**EXERCISE**
Ignore the pictures in the data below and set down exactly the lines from its first line through the line containing "Nasza pierwsza cena: 209,99 zł".

(Dataset items)
----
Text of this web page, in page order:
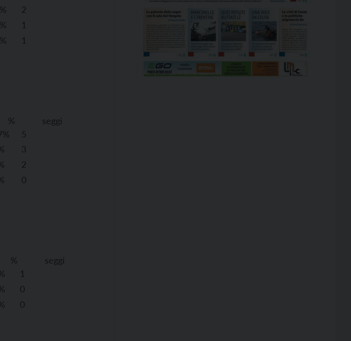
2
1
1
5
3
2
0
1
0
0
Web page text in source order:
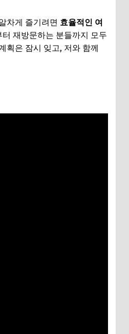
차게 즐기려면 효율적인 여
재방문하는 분들까지 모두
획은 잠시 잊고, 저와 함께
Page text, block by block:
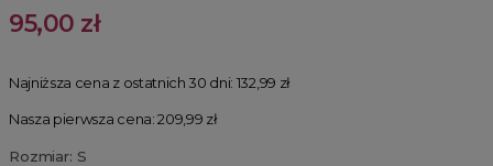
95,00 zł
Najniższa cena z ostatnich 30 dni: 132,99 zł
Nasza pierwsza cena: 209,99 zł
Rozmiar: S
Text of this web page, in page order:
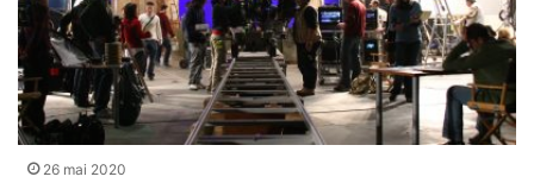
26 mai 2020
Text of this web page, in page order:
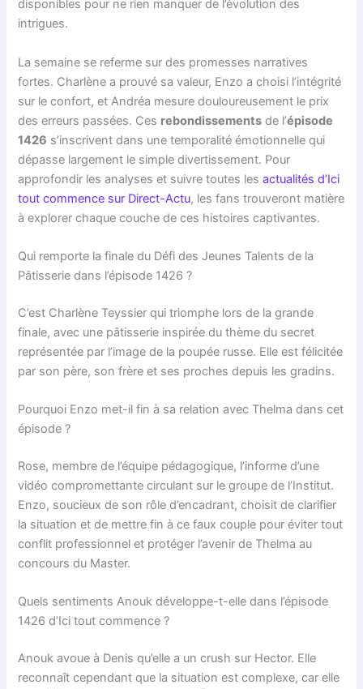
disponibles pour ne rien manquer de l’évolution des
intrigues.
La semaine se referme sur des promesses narratives
fortes. Charlène a prouvé sa valeur, Enzo a choisi l’intégrité
sur le confort, et Andréa mesure douloureusement le prix
des erreurs passées. Ces rebondissements de l’épisode
1426 s’inscrivent dans une temporalité émotionnelle qui
dépasse largement le simple divertissement. Pour
approfondir les analyses et suivre toutes lesactualités d’Ici
tout commence sur Direct-Actu, les fans trouveront matière
à explorer chaque couche de ces histoires captivantes.
Qui remporte la finale du Défi des Jeunes Talents de la
Pâtisserie dans l’épisode 1426 ?
C’est Charlène Teyssier qui triomphe lors de la grande
finale, avec une pâtisserie inspirée du thème du secret
représentée par l’image de la poupée russe. Elle est félicitée
par son père, son frère et ses proches depuis les gradins.
Pourquoi Enzo met-il fin à sa relation avec Thelma dans cet
épisode ?
Rose, membre de l’équipe pédagogique, l’informe d’une
vidéo compromettante circulant sur le groupe de l’Institut.
Enzo, soucieux de son rôle d’encadrant, choisit de clarifier
la situation et de mettre fin à ce faux couple pour éviter tout
conflit professionnel et protéger l’avenir de Thelma au
concours du Master.
Quels sentiments Anouk développe-t-elle dans l’épisode
1426 d’Ici tout commence ?
Anouk avoue à Denis qu’elle a un crush sur Hector. Elle
reconnaît cependant que la situation est complexe, car elle
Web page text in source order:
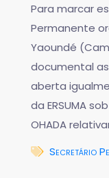
Para marcar
Permanente
Yaoundé
documental
aberta
da ERSUMA
OHADA
Secretário
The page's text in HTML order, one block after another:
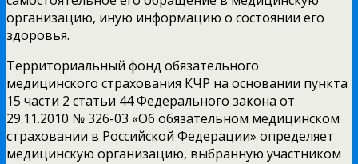
организацию, иную информацию о состоянии его
здоровья.
Территориальный фонд обязательного
медицинского страхования КЧР на основании пункта
15 части 2 статьи 44 Федерального закона от
29.11.2010 № 326-03 «Об обязательном медицинском
страховании в Российской Федерации» определяет
медицинскую организацию, выбранную участником
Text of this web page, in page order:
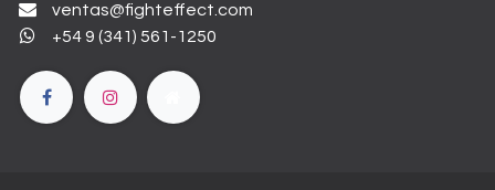
ventas@fighteffect.com
+54 9 (341) 561-1250
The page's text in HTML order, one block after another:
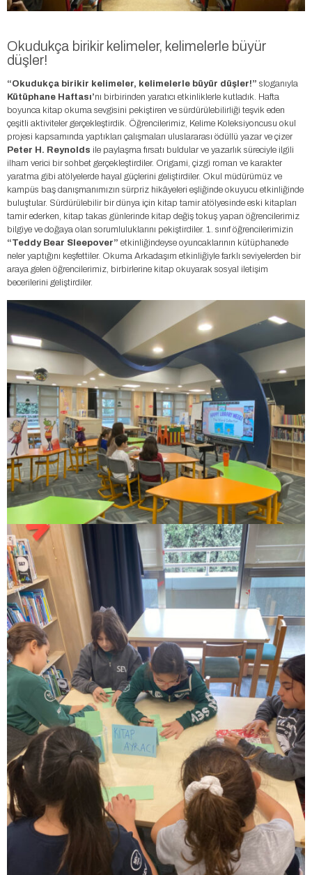
Okudukça birikir kelimeler, kelimelerle büyür
düşler!
“Okudukça birikir kelimeler, kelimelerle büyür düşler!” sloganıyla
Kütüphane Haftası’nı birbirinden yaratıcı etkinliklerle kutladık. Hafta
boyunca kitap okuma sevgisini pekiştiren ve sürdürülebilirliği teşvik eden
çeşitli aktiviteler gerçekleştirdik. Öğrencilerimiz, Kelime Koleksiyoncusu okul
projesi kapsamında yaptıkları çalışmaları uluslararası ödüllü yazar ve çizer
Peter H. Reynolds ile paylaşma fırsatı buldular ve yazarlık süreciyle ilgili
ilham verici bir sohbet gerçekleştirdiler. Origami, çizgi roman ve karakter
yaratma gibi atölyelerde hayal güçlerini geliştirdiler. Okul müdürümüz ve
kampüs baş danışmanımızın sürpriz hikâyeleri eşliğinde okuyucu etkinliğinde
buluştular. Sürdürülebilir bir dünya için kitap tamir atölyesinde eski kitapları
tamir ederken, kitap takas günlerinde kitap değiş tokuş yapan öğrencilerimiz
bilgiye ve doğaya olan sorumluluklarını pekiştirdiler. 1. sınıf öğrencilerimizin
“Teddy Bear Sleepover” etkinliğindeyse oyuncaklarının kütüphanede
neler yaptığını keşfettiler. Okuma Arkadaşım etkinliğiyle farklı seviyelerden bir
araya gelen öğrencilerimiz, birbirlerine kitap okuyarak sosyal iletişim
becerilerini geliştirdiler.
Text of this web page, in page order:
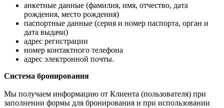
анкетные данные (фамилия, имя, отчество, дата
рождения, место рождения)
паспортные данные (серия и номер паспорта, орган и
дата выдачи)
адрес регистрации
номер контактного телефона
адрес электронной почты.
Система бронирования
Мы получаем информацию от Клиента (пользователя) при
заполнении формы для бронирования и при использовании
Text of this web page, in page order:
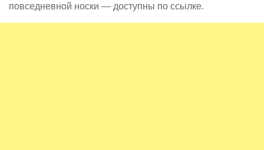
повседневной носки — доступны по ссылке.
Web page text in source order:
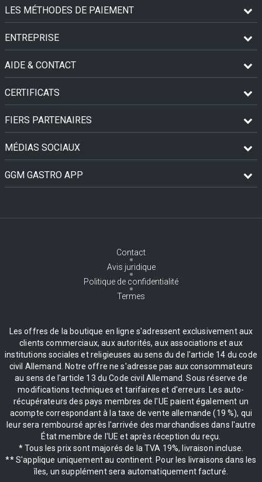
LES MÉTHODES DE PAIEMENT
ENTREPRISE
AIDE & CONTACT
CERTIFICATS
FIERS PARTENAIRES
MÉDIAS SOCIAUX
GGM GASTRO APP
Contact
Avis juridique
Politique de confidentialité
Termes
Les offres de la boutique en ligne s'adressent exclusivement aux
clients commerciaux, aux autorités, aux associations et aux
institutions sociales et religieuses au sens du de l'article 14 du code
civil Allemand. Notre offre ne s'adresse pas aux consommateurs
au sens de l'article 13 du Code civil Allemand. Sous réserve de
modifications techniques et tarifaires et d'erreurs. Les auto-
récupérateurs des pays membres de l'UE paient également un
acompte correspondant à la taxe de vente allemande (19 %), qui
leur sera remboursé après l'arrivée des marchandises dans l'autre
État membre de l'UE et après réception du reçu.
* Tous les prix sont majorés de la TVA 19%, livraison incluse.
** S'applique uniquement au continent. Pour les livraisons dans les
îles, un supplément sera automatiquement facturé.
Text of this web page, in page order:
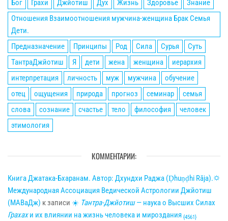
Бог
Грахи Джйотиш Дух Жизнь Здоровье
Знание
Отношения Взаимоотношения мужчина-женщина Брак Семья
Дети.
Предназначение
Принципы Род Сила Сурья
Суть
ТантраДжйотиш
Я дети жена женщина
иерархия
интерпретация
личность муж мужчина
обучение
отец
ощущения природа прогноз семинар
семья
слова
сознание счастье тело философия
человек
этимология
КОММЕНТАРИИ:
Книга Джатака-Бхаранам. Автор: Дхундхи Раджа (Ḍhuṇḍhi Rāja).🌣
Международная Ассоциация Ведической Астрологии Джйотиш
(МАВаДж) к записи ☀ Тантра-Джйотиш— наука о Высших Силах
Грахахи их влиянии на жизнь человека и мироздания {4561}
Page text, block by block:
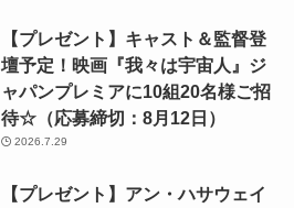
【プレゼント】キャスト＆監督登
壇予定！映画『我々は宇宙人』ジ
ャパンプレミアに10組20名様ご招
待☆（応募締切：8月12日）
2026.7.29
【プレゼント】アン・ハサウェイ
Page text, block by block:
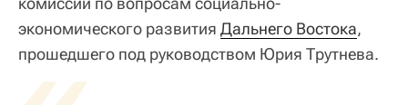
экономического развития Дальнего Востока,
прошедшего под руководством Юрия Трутнева.
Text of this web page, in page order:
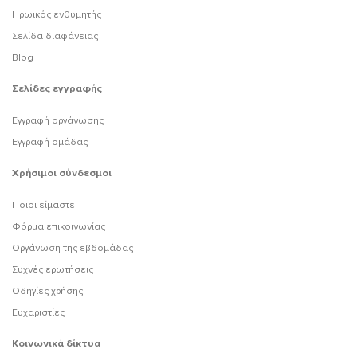
Ηρωικός ενθυμητής
Σελίδα διαφάνειας
Blog
Σελίδες εγγραφής
Εγγραφή οργάνωσης
Εγγραφή ομάδας
Χρήσιμοι σύνδεσμοι
Ποιοι είμαστε
Φόρμα επικοινωνίας
Οργάνωση της εβδομάδας
Συχνές ερωτήσεις
Οδηγίες χρήσης
Ευχαριστίες
Κοινωνικά δίκτυα
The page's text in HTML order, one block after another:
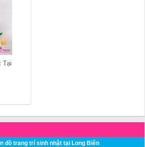
Tại
đồ trang trí sinh nhật tại Long Biên
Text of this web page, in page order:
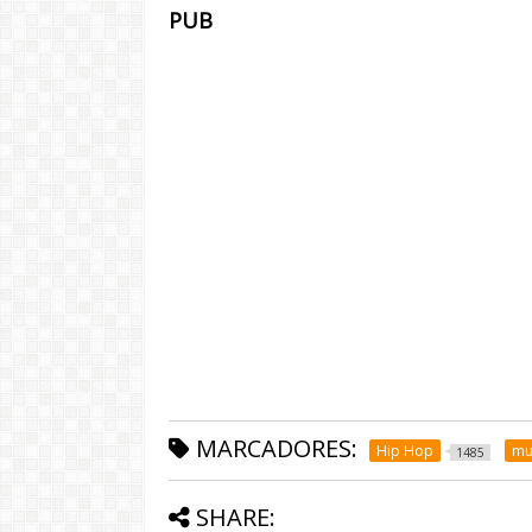
PUB
MARCADORES: Hip Hop 1485
SHARE:
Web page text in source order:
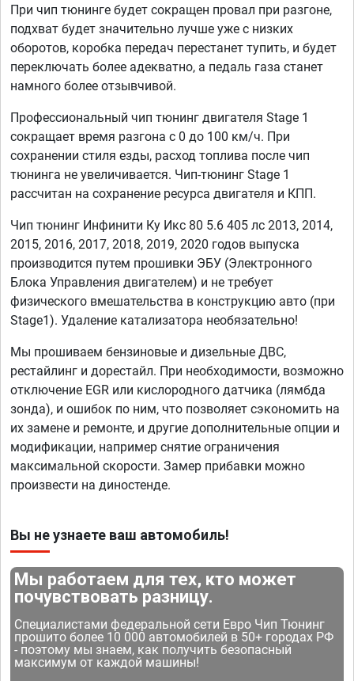
При чип тюнинге будет сокращен провал при разгоне,
подхват будет значительно лучше уже с низких
оборотов, коробка передач перестанет тупить, и будет
переключать более адекватно, а педаль газа станет
намного более отзывчивой.
Профессиональный чип тюнинг двигателя Stage 1
сокращает время разгона с 0 до 100 км/ч. При
сохранении стиля езды, расход топлива после чип
тюнинга не увеличивается. Чип-тюнинг Stage 1
рассчитан на сохранение ресурса двигателя и КПП.
Чип тюнинг Инфинити Ку Икс 80 5.6 405 лс 2013, 2014,
2015, 2016, 2017, 2018, 2019, 2020 годов выпуска
производится путем прошивки ЭБУ (Электронного
Блока Управления двигателем) и не требует
физического вмешательства в конструкцию авто (при
Stage1). Удаление катализатора необязательно!
Мы прошиваем бензиновые и дизельные ДВС,
рестайлинг и дорестайл. При необходимости, возможно
отключение EGR или кислородного датчика (лямбда
зонда), и ошибок по ним, что позволяет сэкономить на
их замене и ремонте, и другие дополнительные опции и
модификации, например снятие ограничения
максимальной скорости. Замер прибавки можно
произвести на диностенде.
Вы не узнаете ваш автомобиль!
Мы работаем для тех, кто может
почувствовать разницу.
Специалистами федеральной сети Евро Чип Тюнинг
прошито более 10 000 автомобилей в 50+ городах РФ
- поэтому мы знаем, как получить безопасный
максимум от каждой машины!
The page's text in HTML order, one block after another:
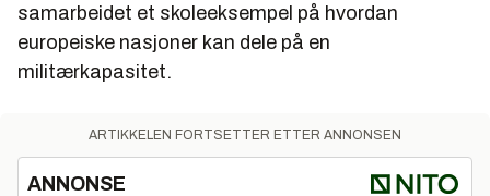
samarbeidet et skoleeksempel på hvordan
europeiske nasjoner kan dele på en
militærkapasitet.
ARTIKKELEN FORTSETTER ETTER ANNONSEN
ANNONSE
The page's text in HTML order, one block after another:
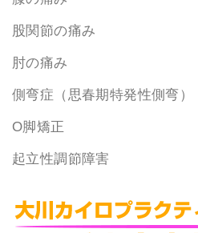
股関節の痛み
肘の痛み
側弯症（思春期特発性側弯）
O脚矯正
起立性調節障害
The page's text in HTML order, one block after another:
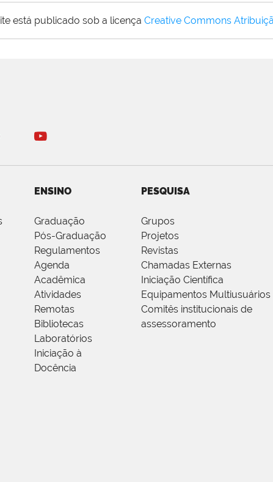
está publicado sob a licença Creative Commons
ENSINO
Graduação
Pós-Graduação
Regulamentos
Agenda
Acadêmica
Atividades
Remotas
Bibliotecas
Laboratórios
Iniciação à
Docência
PESQUISA
Grupos
Projetos
Revistas
Chamadas Externas
Iniciação Científica
Equipamentos Multiusuários
Comitês institucionais de
assessoramento
----
**EXERCISE RESULT**
Text of this web page, in page order:
2
1
1
5
3
2
0
1
0
0
Web page text in source order:
차게 즐기려면 효율적인 여
재방문하는 분들까지 모두
획은 잠시 잊고, 저와 함께
Page text, block by block:
95,00 zł
Najniższa cena z ostatnich 30 dni: 132,99 zł
Nasza pierwsza cena: 209,99 zł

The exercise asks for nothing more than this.